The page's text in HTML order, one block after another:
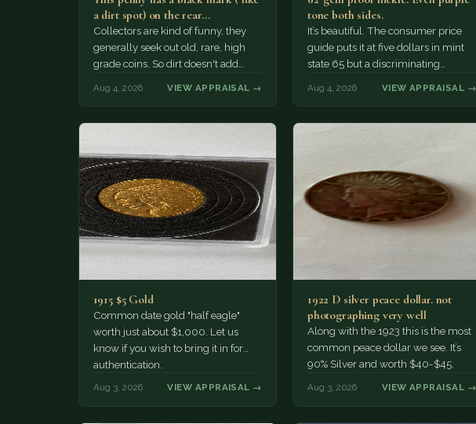
a dirt spot) on the rear…
Collectors are kind of funny, they
generally seek out old, rare, high
grade coins. So dirt doesn't add
Aug 4, 2026 VIEW APPRAISAL →
tone both sides.
It’s beautiful. The consumer price
guide puts it at five dollars in mint
state 65 but a discriminating
Aug 4, 2026 VIEW APPRAISAL →
1915 $5 Gold
Common date gold "half eagle"
worth just about $1,000. Let us
know if you wish to bring it in for
authentication.
Aug 3, 2026 VIEW APPRAISAL →
1922 D silver peace dollar. not
photographing very well
Along with the 1923 this is the most
common peace dollar we see. It’s
90% Silver and worth $40-$45.
Aug 3, 2026 VIEW APPRAISAL →

REQUIRED WORK ▸ Word for word, restate the line that contains "photographing very well" and each line after it, up to and including the last line of the listing; include nothing else.

TASK RESPONSE ▸
photographing very well
Along with the 1923 this is the most
common peace dollar we see. It’s
90% Silver and worth $40-$45.
Aug 3, 2026 VIEW APPRAISAL →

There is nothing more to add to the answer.